A simple problem in Haskell, using monads (Part 1/3)

2021-09-25

I’ve been trying to learn Haskell recently, so after reading some intro material I set up an account on Exercism and signed up for the Haskell track to get some practice. One of the very first exercises in the track is called Nucleotide Count and, while it seems very simple at first glance, I found it useful to get an initial grasp of monads. I’ll describe the (slightly modified) exercise here and how to solve it in Haskell.

This article is the first of a 3-part series. It doesn’t assume much prior knowledge of Haskell (I’m very much a beginner at the moment), but it’s good to know the basics if you want to follow along (syntax, basic functions, etc…). You might also want to read up on functors, if you don’t know what they are, though it’s not really necessary.

In Part 1 of the series (this article), I’ll explain how to solve the “Nucleotide Count” problem using monads, then in Part 2 I’ll dive into the implementation of mapM and sequence and finally, in Part 3, I’ll try to solve this same problem imperatively in C++ and Rust, for comparison.

Problem Description

I don’t know much about Biology, unfortunately… but anyway DNA is made up for 4 molecules called “nucleotides”, whose symbols are A, C, G and T. You are given a string of these nucleotides (e.g. "ACCTTTGCTATC") and need to return a map with each nucleotide and the number of times it appears in the input string, so for example:

Input: "ACCTTTCTGACAA"
Output: {A:4, C:3, G:1, T:4}
Input: ""
Output: {A:0, C:0, G:0, T:0}

The keys in the map are their own type (Nucleotide), not Chars. Finally, if there are any invalid characters in the input string, you should return the first one.

Input: "CCXATAGCABYZ"
Output: 'X'

Let’s frame this in terms of Haskell code. We’ll implement a function called nucleotideCounts. Since we’re returning either a character or a map, the return type will be Either Char (Map Nucleotide Int).

module DNA (nucleotideCounts, Nucleotide(..)) where

import Data.Map (Map)

data Nucleotide = A | C | G | T deriving (Eq, Ord, Show)

nucleotideCounts :: String -> Either Char (Map Nucleotide Int)
nucleotideCounts s = -- TODO

First Attempt

This seems like a pretty simple problem, right? At first glance, it is, but for those like me who are new to functional programming, there are a few insidious details to tackle, as we’ll see. My first idea was to implement a function char2nuc, that takes takes a character and returns Either Char Nucleotide.
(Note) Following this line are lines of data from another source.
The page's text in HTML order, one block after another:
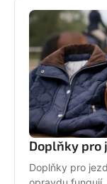
Doplňky pro
Doplňky pro
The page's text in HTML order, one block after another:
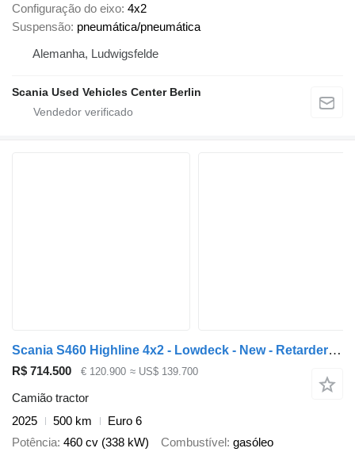
Configuração do eixo 4x2
Suspensão pneumática/pneumática
Alemanha, Ludwigsfelde
Scania Used Vehicles Center Berlin
Scania S460 Highline 4x2 - Lowdeck - New - Retarder - Night clima - 2x
R$ 714.500 € 120.900 ≈ US$ 139.700
Camião tractor
2025
500 km
Euro 6
Potência 460 cv (338 kW) Combustível gasóleo
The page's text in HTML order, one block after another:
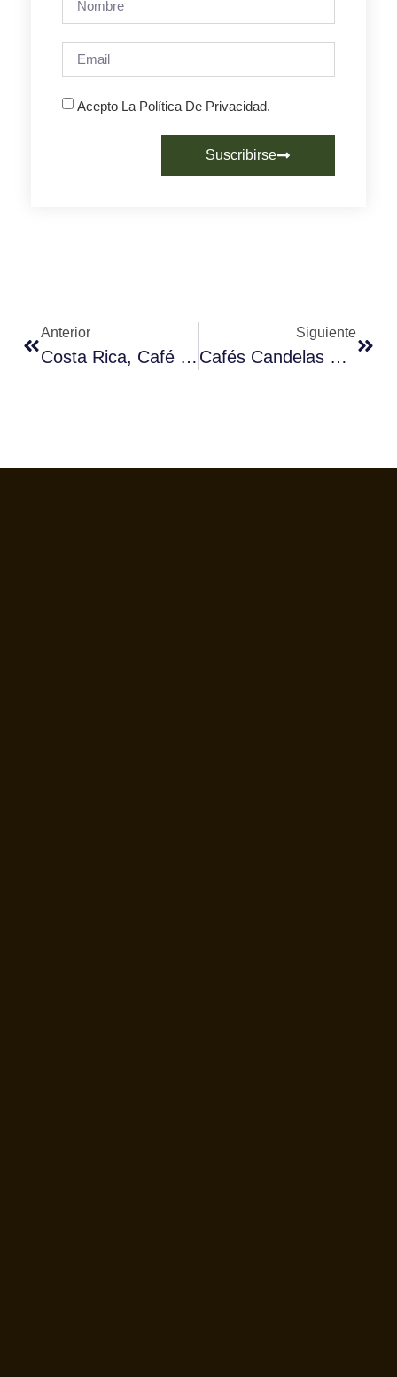
Acepto La Política De Privacidad.
Suscribirse
Anterior
Costa Rica, Café Con Valor Añadido
Siguiente
Cafés Candelas Será El Café Oficial Del Festival De Cine De Sitges
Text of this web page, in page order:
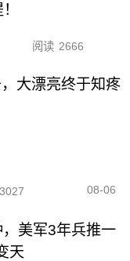
阅读 2666
大漂亮终于知疼
08-06
美军3年兵推一
天
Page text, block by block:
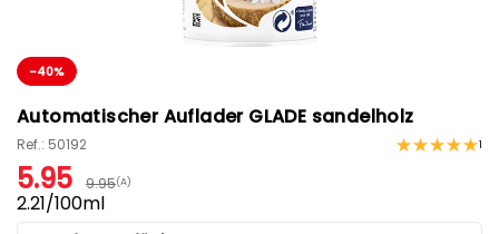
-40%
Automatischer Auflader GLADE sandelholz
Ref.: 50192 1
5.95 9.95(A)
2.21/100ml
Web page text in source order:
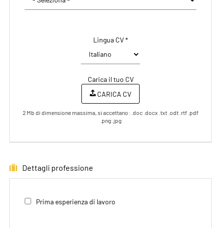
Lingua CV *
Carica il tuo CV
CARICA CV
2 Mb di dimensione massima, si accettano: .doc .docx .txt .odt .rtf .pdf
.png .jpg
Dettagli professione
Prima esperienza di lavoro

char2nuc :: Char -> Either Char Nucleotide
char2nuc 'A' = Right A
char2nuc 'C' = Right C
char2nuc 'G' = Right G
char2nuc 'T' = Right T
char2nuc x = Left x

The value constructor Right indicates a valid result, whereas Left means that the input character was not a valid nucleotide (e.g. char2nuc 'X' == Left 'X'). Now what do we get if we map char2nuc onto a String?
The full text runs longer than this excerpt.